For years I worked diligently at my desk, approving check runs, producing financial statements, and silently praying nobody would knock on my office door. Born an only child, I have thrived solo all my life. I spent years in a company where I sat at the boardroom table, but my ideas were never implemented. Why? I had earned myself a management role, but I was too intimidated and uncomfortable with the thought of stepping outside my comfort zone to vocalize my thoughts and ideas. I was my own worst enemy. I told myself “no” before anyone else had the opportunity to do so.

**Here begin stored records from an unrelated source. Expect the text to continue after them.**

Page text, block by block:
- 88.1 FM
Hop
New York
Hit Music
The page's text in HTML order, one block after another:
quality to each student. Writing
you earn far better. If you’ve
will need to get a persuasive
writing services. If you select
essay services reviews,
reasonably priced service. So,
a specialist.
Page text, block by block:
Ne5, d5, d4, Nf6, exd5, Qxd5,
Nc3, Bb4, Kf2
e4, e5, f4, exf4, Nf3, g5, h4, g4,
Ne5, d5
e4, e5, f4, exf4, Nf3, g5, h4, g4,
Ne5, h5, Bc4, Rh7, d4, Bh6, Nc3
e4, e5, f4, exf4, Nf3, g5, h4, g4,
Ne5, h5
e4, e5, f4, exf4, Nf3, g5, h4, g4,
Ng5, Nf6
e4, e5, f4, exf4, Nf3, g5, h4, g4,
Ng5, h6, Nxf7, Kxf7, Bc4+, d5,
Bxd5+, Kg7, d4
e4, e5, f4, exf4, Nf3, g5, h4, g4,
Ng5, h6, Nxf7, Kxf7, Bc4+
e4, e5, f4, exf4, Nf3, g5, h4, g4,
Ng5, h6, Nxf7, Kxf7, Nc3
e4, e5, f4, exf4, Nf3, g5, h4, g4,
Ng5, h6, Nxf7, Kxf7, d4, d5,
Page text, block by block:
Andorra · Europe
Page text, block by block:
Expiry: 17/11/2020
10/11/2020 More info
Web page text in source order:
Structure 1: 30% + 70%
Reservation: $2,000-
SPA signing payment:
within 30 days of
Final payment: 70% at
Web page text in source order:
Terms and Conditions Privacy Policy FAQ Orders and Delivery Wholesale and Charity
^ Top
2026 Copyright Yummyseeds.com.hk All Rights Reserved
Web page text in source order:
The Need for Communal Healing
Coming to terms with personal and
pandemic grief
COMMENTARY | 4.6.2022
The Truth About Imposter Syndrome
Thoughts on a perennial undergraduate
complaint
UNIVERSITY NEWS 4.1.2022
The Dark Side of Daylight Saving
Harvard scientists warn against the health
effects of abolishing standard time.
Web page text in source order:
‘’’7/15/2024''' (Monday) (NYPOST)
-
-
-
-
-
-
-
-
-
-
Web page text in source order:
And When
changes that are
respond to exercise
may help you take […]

One day a consultant visiting the company told me something nobody else ever had. She said, “Anne, you need to learn how to market yourself. If you don’t effectively toot your own horn, who will?” Market myself? I broke out in a cold sweat at the mere thought of it.

As with any other skill, marketing myself took practice—lots of it. I’m still no extrovert, but I’ve come to realize that I can succeed as an introvert, too. Through the years, I learned to embrace the characteristics I had as a more reserved person, constantly absorbing information around me. I began pushing myself out of my comfort zone to practice the skills that didn’t come so naturally. I’ve also had the benefit of meeting many CFOs and vice presidents of finance who, as introverts, had learned how to excel in an extroverted business culture.

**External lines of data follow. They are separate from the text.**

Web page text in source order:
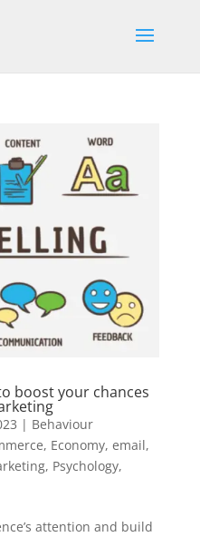
boost your chances
| Behaviour
, Economy, email,
, Psychology,
attention and build
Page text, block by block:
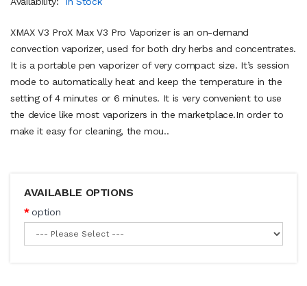
XMAX V3 ProX Max V3 Pro Vaporizer is an on-demand
convection vaporizer, used for both dry herbs and concentrates.
It is a portable pen vaporizer of very compact size. It’s session
mode to automatically heat and keep the temperature in the
setting of 4 minutes or 6 minutes. It is very convenient to use
the device like most vaporizers in the marketplace.In order to
make it easy for cleaning, the mou..
AVAILABLE OPTIONS
option
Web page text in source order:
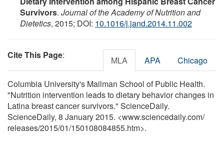
Survivors. Journal of the Academy of Nutrition and
Dietetics, 2015; DOI: 10.1016/j.jand.2014.11.002
Cite This Page: MLA APA Chicago
Columbia University's Mailman School of Public Health.
"Nutrition intervention leads to dietary behavior changes in
Latina breast cancer survivors." ScienceDaily.
ScienceDaily, 8 January 2015. <www.sciencedaily.com/
releases/2015/01/150108084855.htm>.
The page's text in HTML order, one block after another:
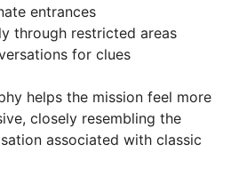
entrances
through restricted areas
for clues
helps the mission feel more
closely resembling the
associated with classic
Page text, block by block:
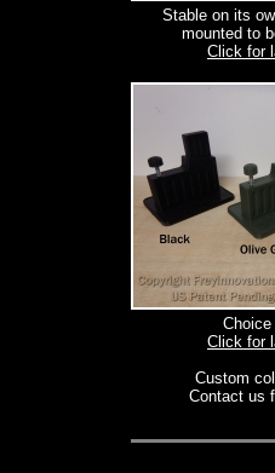
Stable on its
mounted to
Click for
Click for
Custom
Contact us
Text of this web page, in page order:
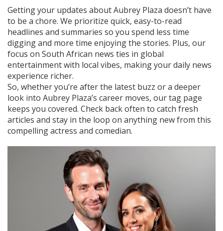
Getting your updates about Aubrey Plaza doesn’t have
to be a chore. We prioritize quick, easy-to-read
headlines and summaries so you spend less time
digging and more time enjoying the stories. Plus, our
focus on South African news ties in global
entertainment with local vibes, making your daily news
experience richer.
So, whether you’re after the latest buzz or a deeper
look into Aubrey Plaza’s career moves, our tag page
keeps you covered. Check back often to catch fresh
articles and stay in the loop on anything new from this
compelling actress and comedian.
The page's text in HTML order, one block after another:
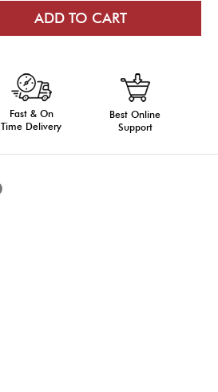
Fast & On
Time Delivery
Best Online
Support
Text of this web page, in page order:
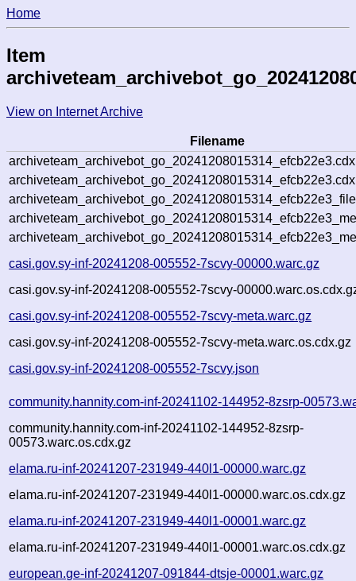
Home
Item
View on Internet Archive
Filename
casi.gov.sy-inf-20241208-005552-7scvy-00000.warc.gz
casi.gov.sy-inf-20241208-005552-7scvy-
casi.gov.sy-inf-20241208-005552-7scvy-meta.warc.gz
casi.gov.sy-inf-20241208-005552-7scvy-meta.warc.os.cdx.gz
casi.gov.sy-inf-20241208-005552-7scvy.json
community.hannity.com-inf-20241102-144952-8zsrp-
community.hannity.com-inf-20241102-144952-8zsrp-
00573.warc.os.cdx.gz
elama.ru-inf-20241207-231949-440l1-00000.warc.gz
elama.ru-inf-20241207-231949-440l1-00000.warc.os.cdx.gz
elama.ru-inf-20241207-231949-440l1-00001.warc.gz
elama.ru-inf-20241207-231949-440l1-00001.warc.os.cdx.gz
european.ge-inf-20241207-091844-dtsje-00001.warc.gz

I tend to be more reserved, and people with that quality are often great listeners. We feel no need to compete for the mic at every meeting. On conference calls, we listen, process, and analyze. So how do we get heard? We rarely make impetuous or impulsive decisions. So how does an intelligent yet gentle-natured CFO gain respect? Market herself?

  1. Be prepared. Introverts generally prefer to listen and don’t tend to be impulsive or jostle for position at a meeting, but we can use good preparation to help create the confidence we need to share thoughts and ideas in a way that will make others listen. By understanding the meeting agenda or the topic of the upcoming conference call, we can do the research and analysis in advance. We can make note of the information we want to add to the conversation. A reserved person often is more comfortable speaking up and participating when he or she thoroughly understands the subject matter.
  2. Embrace your skills. You may not be one to walk into a room and “work the crowd.” Should you simply forgo networking? Skip the company mixer? Absolutely not! Chances are you excel at relationship building in a one-on-one setting. Again, some advance planning may help. Gain knowledge of potential attendees at the event. Surely there will be two or three people you would like to meet. If you know someone else who’s attending the event, ask them in advance if they could make the introduction. (Yes, you can request the introduction by email.) Do your homework so that you feel prepared to discuss a topic of joint interest once you’re introduced at the event. LinkedIn can often be a tremendous tool for such background information. Does the person have any experience or education in common with you? Do you share an interest in the nonprofit sector? Perhaps the colleague worked in an industry of significance to you. The possibilities are endless. Remember: You’re a good listener, so asking the person a few open-ended questions could easily spark a conversation that flows naturally. If you’re prepared, you’ll find it easier to feel in control of the conversation and to strengthen your network.
  3. Reenergize. Let’s face it. If you aren’t an extrovert, it can be draining to be in demanding social situations, leaving you feeling exhausted. I have listened to numerous TEDx speakers and other professionals who are adamant that it’s critical to take the much-needed time to reenergize yourself. It doesn’t have to be hours at the spa (although if you can make that work, more power to you), but taking a walk around the block or reading a book could be just what you need to refresh yourself. You’re a highly valued asset to your organization. Don’t overlook the importance of allowing yourself this luxury.
  4. Practice makes perfect. I’ve been a fan of the Olympics for many years. Although not an athlete myself, I can certainly appreciate the dedication each competitor has to the sport. I remind myself that these athletes didn’t just wake up one morning able to jump seven feet, clear an obstacle, or flip and land on a narrow beam with grace. It took practice. Marketing yourself and networking are no different. It takes determination and a willingness to fail and do it again. I can vividly remember walking into a networking event with the goal of meeting a couple new people. Once I walked through the door, I saw 100 unfamiliar people all talking in tight little groups. I broke out in a sweat, went to the restroom, and then left the event. But I didn’t permanently hibernate in my office. I took a deep breath and went to another event. Eventually I became more comfortable and could approach a group and politely get myself involved in the conversation.

Today I walk into events and look around, take meetings with strangers, and even speak in front of groups on occasion. I still get nervous and critique myself afterward, but I rely on my years of practicing the ability to build lasting business relationships every day. I’m not perfect, but I’ll spend the remainder of my career unashamedly “practicing.”